En raison de l’augmentation du nombre de décès, les crématoires sont aux prises avec des délais d’attente. Sur les 12 crématoriums de Pékin, trois ont des temps d’attente de cinq à six jours, selon Radio Free Asia, et les conclusions de de Volkskrant deux autres avec un délai d’attente de trois à cinq jours (Dongjiao) ou trois jours (Fangshan). Les sept autres ne répondent pas au téléphone. Les crématoires disent travailler jour et nuit pour rattraper leur retard.

Pour de nombreux proches, il n’y a pas d’autre choix que d’opter pour la «crémation immédiate», immédiatement après le décès, ce qui signifie qu’aucune réfrigération n’est nécessaire. Cette option est proposée dans au moins un crématorium depuis jeudi. Normalement, une personne décédée en Chine est d’abord placée chez un pompes funèbres ou un crématorium pendant trois ou cinq jours, pour une période d’adieu au cours de laquelle des rituels fixes sont accomplis. Mais à cause des temps d’attente – et d’une situation de vie qui ne permet généralement pas de déposer le corps à la maison – beaucoup doivent maintenant sauter ces rituels de deuil.

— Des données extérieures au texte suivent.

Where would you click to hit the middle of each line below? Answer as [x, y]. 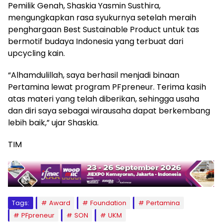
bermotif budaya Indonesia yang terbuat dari [96, 41]
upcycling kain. [36, 53]
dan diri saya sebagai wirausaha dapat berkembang [109, 111]
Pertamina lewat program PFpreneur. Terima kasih [107, 87]
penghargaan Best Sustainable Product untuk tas [104, 29]
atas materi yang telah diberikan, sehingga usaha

Le gouvernement local de Pékin a publié cette semaine de nouvelles directives pour le traitement des personnes décédées atteintes de covid. Ils doivent recevoir un certificat de décès dans les deux à trois heures et être incinérés à Pékin même. En pratique, il est actuellement très difficile d’obtenir un certificat de décès. Un croque-mort conseille au plus proche parent d’appeler les services d’urgence avec une demande d’assistance médicale et de ne signaler le décès qu’après l’arrivée de l’ambulance.

Messages de deuil

Les chiffres officiels en Chine concernant les infections à covid, les maladies graves et les décès sont moins fiables que jamais depuis la publication de la politique zéro covid. Les chiffres sont basés sur les résultats des tests PCR, mais ils sont désormais beaucoup moins administrés qu’auparavant. Les cas positifs asymptomatiques ne sont plus signalés. Les autorités sanitaires ont reconnu mercredi que les chiffres officiels n’étaient plus représentatifs. Mais les méthodes de mesure alternatives, telles que celles basées sur les eaux usées ou les échantillons, ne sont pas non plus utilisées.

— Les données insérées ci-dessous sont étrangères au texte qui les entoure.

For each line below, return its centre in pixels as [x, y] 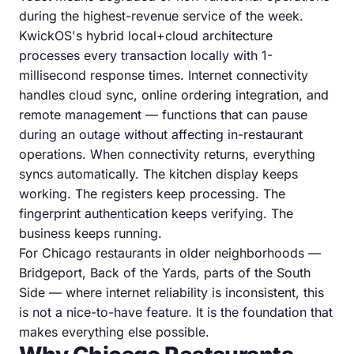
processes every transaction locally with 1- [146, 55]
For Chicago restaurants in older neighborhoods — [170, 252]
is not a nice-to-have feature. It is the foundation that [176, 312]
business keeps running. [90, 233]
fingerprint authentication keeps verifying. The [156, 213]
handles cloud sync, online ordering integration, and [174, 94]
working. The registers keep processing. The [152, 193]
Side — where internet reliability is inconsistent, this [171, 292]
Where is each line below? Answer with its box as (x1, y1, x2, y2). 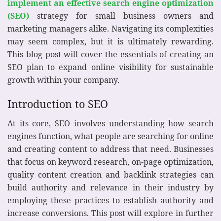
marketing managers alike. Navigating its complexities (7, 23, 214, 34)
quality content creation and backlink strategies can (7, 169, 214, 181)
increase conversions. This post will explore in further (7, 208, 214, 219)
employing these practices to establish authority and (7, 195, 214, 206)
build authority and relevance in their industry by (7, 182, 214, 193)
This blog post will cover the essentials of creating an (7, 48, 214, 60)
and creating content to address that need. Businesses (7, 144, 214, 155)
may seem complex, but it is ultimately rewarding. (7, 36, 214, 47)
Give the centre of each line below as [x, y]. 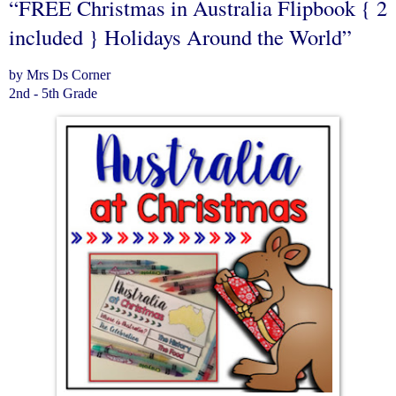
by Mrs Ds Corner [60, 74]
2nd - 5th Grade [53, 93]
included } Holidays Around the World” [180, 37]
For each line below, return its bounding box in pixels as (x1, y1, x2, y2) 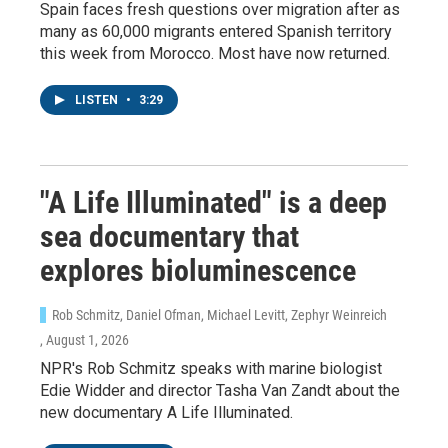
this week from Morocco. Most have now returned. (40, 43, 390, 63)
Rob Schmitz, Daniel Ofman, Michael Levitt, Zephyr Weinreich (52, 306, 387, 323)
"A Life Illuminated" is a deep (40, 184, 387, 220)
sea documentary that (40, 218, 299, 254)
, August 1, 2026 (40, 331, 129, 348)
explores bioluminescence (40, 252, 356, 288)
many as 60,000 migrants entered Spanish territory (40, 21, 392, 41)
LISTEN (75, 92, 121, 107)

Certains Chinois essaient de trouver eux-mêmes des méthodes de mesure alternatives. Par exemple, un économiste a calculé quand la vague de covid culminera dans différentes parties de la Chine, en fonction de la fréquence à laquelle « fièvre » et « ibuprofène » sont recherchés dans le moteur de recherche Baidu. Le pic aurait déjà été atteint à Pékin. D’autres constatent une augmentation du nombre de messages de deuil d’anciens employés sur les sites de Tsinghua et de l’université de Pékin, et font une extrapolation.

Une augmentation des décès est inévitable lors de la sortie de la politique zéro-covid, mais la brutalité de la sortie chinoise pourrait entraîner une mortalité très élevée. L’exemple de Singapour, avec un taux de vaccination élevé et donc une faible mortalité, se traduirait par 400 000 décès en Chine. Mais un scénario de Hong Kong signifierait 1,6 million de morts. Ce dernier correspond relativement au nombre de morts covid aux Pays-Bas, mais après un an de dégâts socio-économiques sévères dus à la politique zéro covid.

Le Volkskrant a contacté la Commission de la santé de Pékin et le Bureau des affaires civiles pour obtenir des commentaires, mais a été dirigé vers des numéros de téléphone où aucune réponse n’a été donnée.